• **What you have to do**: Among the records below, determine how many lines have the word "kitchen" in them; output only the number.

Exercise inputs Start Marker

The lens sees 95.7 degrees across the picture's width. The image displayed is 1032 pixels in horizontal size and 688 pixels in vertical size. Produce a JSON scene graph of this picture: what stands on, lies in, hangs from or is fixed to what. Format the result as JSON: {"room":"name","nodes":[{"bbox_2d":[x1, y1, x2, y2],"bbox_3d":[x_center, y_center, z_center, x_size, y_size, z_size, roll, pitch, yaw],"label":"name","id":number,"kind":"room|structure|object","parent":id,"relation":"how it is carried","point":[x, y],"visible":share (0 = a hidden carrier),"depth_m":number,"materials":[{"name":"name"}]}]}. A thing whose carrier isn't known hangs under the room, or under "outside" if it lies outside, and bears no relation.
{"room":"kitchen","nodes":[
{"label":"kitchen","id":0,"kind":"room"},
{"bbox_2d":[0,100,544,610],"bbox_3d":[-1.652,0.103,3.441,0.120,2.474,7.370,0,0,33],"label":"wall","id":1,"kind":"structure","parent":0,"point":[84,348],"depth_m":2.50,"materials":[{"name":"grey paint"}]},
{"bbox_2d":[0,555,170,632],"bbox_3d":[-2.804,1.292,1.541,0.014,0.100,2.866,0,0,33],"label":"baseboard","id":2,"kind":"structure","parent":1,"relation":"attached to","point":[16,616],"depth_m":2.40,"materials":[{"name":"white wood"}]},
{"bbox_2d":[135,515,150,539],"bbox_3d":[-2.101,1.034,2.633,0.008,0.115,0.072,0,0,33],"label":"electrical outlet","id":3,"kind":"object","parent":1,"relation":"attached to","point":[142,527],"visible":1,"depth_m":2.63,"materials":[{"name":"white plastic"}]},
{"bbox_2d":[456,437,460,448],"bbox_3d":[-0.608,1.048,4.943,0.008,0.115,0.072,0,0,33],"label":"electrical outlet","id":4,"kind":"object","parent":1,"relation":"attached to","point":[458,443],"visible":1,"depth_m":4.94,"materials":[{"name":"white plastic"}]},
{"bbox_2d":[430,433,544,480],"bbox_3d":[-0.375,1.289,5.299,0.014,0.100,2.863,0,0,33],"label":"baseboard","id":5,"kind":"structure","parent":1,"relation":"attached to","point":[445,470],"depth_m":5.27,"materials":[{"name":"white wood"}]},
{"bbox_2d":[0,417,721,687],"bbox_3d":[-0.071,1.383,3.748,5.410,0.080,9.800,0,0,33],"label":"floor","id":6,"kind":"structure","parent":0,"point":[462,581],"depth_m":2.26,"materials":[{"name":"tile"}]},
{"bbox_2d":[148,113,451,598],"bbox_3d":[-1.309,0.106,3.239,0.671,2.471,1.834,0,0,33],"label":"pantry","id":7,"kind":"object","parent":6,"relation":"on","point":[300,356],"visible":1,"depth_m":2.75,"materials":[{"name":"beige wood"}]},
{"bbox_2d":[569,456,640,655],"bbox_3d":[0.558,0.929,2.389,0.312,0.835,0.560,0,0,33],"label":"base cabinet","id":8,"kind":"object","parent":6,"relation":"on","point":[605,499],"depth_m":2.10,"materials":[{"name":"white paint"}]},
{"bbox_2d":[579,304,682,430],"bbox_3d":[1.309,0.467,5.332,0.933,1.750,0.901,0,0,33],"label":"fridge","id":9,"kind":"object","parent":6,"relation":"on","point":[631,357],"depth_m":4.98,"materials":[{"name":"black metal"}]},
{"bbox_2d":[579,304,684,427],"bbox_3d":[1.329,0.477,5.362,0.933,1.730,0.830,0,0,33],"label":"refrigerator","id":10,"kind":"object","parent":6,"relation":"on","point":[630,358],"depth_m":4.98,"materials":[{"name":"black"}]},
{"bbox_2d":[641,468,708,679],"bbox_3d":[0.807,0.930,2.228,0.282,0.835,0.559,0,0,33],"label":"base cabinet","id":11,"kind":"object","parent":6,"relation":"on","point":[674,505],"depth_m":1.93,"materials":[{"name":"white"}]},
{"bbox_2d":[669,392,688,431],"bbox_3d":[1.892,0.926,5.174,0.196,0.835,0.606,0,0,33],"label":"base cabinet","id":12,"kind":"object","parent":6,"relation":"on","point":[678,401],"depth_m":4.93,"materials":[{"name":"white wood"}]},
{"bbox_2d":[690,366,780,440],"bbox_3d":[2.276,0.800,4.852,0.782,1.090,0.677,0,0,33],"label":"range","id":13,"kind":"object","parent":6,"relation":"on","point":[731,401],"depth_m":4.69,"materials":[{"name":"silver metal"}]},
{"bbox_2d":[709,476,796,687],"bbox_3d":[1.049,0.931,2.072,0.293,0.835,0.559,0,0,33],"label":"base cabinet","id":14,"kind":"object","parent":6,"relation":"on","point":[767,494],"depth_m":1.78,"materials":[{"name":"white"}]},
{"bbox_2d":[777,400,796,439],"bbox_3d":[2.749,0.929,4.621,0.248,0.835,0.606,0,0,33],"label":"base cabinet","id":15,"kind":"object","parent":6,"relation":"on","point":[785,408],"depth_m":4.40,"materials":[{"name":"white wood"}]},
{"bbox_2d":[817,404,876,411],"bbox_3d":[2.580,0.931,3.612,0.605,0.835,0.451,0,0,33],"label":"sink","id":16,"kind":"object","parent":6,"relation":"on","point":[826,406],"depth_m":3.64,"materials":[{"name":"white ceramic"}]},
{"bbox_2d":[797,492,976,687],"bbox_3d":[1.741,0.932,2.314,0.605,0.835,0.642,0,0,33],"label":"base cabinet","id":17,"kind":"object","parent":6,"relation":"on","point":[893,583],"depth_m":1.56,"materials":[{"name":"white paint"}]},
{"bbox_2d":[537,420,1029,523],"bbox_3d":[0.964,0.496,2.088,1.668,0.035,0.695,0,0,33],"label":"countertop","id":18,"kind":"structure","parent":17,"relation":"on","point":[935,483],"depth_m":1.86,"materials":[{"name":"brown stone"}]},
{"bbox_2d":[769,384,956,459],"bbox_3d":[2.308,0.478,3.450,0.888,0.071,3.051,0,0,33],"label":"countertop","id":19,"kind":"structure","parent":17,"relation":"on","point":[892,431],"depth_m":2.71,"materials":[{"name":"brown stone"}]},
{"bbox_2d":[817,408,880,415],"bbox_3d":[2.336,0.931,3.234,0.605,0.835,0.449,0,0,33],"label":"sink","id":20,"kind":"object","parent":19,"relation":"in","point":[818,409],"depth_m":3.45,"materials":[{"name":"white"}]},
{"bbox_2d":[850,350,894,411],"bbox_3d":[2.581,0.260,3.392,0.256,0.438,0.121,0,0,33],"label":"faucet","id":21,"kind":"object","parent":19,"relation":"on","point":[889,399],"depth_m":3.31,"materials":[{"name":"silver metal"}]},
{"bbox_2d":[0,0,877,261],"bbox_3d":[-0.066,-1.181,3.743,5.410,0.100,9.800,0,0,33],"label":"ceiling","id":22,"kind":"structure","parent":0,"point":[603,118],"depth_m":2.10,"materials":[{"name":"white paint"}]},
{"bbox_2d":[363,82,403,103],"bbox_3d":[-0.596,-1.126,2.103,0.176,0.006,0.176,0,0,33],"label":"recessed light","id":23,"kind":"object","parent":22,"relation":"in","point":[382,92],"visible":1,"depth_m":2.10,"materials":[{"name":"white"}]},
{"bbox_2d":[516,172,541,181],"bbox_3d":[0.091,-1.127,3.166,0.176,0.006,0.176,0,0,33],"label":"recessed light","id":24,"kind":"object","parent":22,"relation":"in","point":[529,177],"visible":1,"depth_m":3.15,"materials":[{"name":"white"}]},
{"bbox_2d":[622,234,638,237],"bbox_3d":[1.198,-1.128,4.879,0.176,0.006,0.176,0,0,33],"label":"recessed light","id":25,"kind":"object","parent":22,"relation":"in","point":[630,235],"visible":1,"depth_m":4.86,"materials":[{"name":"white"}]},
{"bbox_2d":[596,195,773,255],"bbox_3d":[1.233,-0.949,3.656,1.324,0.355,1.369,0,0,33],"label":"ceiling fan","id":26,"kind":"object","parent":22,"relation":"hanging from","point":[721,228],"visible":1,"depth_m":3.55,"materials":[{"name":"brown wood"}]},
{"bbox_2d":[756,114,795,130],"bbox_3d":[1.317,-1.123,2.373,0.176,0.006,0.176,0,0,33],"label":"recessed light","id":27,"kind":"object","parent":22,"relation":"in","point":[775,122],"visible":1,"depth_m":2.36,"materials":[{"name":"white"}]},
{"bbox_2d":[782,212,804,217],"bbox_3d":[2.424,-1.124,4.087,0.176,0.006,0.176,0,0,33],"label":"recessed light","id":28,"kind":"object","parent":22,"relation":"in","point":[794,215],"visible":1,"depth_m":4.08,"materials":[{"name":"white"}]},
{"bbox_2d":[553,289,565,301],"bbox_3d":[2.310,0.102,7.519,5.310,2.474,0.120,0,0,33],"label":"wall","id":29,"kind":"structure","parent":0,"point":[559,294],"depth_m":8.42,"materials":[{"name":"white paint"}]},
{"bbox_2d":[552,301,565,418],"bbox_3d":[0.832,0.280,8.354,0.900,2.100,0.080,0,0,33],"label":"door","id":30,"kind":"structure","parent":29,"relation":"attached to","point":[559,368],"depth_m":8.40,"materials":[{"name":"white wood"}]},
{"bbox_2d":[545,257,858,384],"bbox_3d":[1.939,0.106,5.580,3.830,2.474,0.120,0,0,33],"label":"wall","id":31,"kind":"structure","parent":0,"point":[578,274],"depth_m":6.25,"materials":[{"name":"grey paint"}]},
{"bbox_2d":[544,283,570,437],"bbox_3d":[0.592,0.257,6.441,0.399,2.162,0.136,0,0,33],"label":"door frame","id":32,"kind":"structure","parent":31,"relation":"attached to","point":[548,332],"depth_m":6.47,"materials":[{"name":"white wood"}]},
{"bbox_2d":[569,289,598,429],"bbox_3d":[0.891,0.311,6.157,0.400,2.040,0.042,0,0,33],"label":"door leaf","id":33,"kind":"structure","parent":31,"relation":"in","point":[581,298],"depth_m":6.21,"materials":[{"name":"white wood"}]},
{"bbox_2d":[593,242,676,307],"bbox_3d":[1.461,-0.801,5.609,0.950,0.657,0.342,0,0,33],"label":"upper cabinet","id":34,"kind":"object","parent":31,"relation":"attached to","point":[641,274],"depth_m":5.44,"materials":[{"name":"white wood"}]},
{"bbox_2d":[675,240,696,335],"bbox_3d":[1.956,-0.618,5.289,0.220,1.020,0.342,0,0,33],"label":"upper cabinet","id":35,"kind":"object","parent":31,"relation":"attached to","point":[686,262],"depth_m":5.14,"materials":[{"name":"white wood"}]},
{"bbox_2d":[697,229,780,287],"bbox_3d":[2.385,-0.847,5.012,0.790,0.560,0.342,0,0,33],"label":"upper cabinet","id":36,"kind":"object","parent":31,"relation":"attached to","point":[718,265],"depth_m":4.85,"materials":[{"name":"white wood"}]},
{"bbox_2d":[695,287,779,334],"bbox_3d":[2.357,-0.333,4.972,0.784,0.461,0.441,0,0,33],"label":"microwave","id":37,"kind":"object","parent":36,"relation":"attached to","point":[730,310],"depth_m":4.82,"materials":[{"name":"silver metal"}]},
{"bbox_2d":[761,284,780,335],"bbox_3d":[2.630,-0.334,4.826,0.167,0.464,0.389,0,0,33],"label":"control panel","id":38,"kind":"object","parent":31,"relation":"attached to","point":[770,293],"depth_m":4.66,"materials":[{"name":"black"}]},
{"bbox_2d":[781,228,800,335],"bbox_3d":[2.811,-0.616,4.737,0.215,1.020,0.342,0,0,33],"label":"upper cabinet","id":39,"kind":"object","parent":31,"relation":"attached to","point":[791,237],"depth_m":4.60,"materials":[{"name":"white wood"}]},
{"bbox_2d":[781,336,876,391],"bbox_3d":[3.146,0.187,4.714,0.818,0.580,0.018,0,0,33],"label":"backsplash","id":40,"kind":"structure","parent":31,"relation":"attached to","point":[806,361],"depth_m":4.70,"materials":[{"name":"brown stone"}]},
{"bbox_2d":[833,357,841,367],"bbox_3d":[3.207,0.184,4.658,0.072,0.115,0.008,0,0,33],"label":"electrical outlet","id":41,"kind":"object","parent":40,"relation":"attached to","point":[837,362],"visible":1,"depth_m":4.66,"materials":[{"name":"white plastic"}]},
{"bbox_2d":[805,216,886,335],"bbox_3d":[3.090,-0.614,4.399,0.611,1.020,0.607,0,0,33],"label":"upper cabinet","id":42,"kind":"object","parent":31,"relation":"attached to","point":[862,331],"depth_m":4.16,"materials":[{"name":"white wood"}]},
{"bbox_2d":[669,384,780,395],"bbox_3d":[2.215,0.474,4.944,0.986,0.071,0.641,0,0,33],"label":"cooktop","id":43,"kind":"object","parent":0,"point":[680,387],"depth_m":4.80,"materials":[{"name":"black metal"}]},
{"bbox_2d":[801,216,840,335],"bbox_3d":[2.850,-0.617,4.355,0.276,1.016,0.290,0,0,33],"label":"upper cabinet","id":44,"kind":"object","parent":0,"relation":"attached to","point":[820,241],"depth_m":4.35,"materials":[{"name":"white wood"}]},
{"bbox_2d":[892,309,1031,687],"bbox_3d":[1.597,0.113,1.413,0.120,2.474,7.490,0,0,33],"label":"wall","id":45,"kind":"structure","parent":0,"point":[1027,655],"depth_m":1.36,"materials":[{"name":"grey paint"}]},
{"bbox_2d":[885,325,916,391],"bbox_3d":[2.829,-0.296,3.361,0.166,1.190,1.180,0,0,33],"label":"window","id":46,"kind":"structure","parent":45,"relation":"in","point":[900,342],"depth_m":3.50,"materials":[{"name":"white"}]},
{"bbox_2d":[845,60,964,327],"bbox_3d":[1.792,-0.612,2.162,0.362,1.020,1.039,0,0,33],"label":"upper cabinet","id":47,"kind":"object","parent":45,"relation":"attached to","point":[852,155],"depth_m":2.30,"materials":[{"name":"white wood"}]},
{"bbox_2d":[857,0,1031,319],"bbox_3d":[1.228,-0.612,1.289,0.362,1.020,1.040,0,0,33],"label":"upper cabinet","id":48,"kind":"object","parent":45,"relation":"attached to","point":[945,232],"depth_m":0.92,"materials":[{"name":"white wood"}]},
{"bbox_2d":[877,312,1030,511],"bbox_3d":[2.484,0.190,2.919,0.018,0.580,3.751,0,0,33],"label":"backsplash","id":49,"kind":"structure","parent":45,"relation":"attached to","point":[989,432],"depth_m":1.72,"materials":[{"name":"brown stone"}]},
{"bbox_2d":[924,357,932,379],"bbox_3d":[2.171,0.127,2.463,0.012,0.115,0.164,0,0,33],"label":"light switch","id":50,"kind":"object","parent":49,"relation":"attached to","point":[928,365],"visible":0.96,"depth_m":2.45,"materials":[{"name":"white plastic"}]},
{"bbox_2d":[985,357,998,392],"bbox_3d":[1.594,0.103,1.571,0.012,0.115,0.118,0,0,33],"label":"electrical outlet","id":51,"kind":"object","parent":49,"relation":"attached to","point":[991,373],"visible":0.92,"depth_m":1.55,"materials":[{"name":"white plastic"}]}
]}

Exercise inputs End Marker

• **Answer box**: 2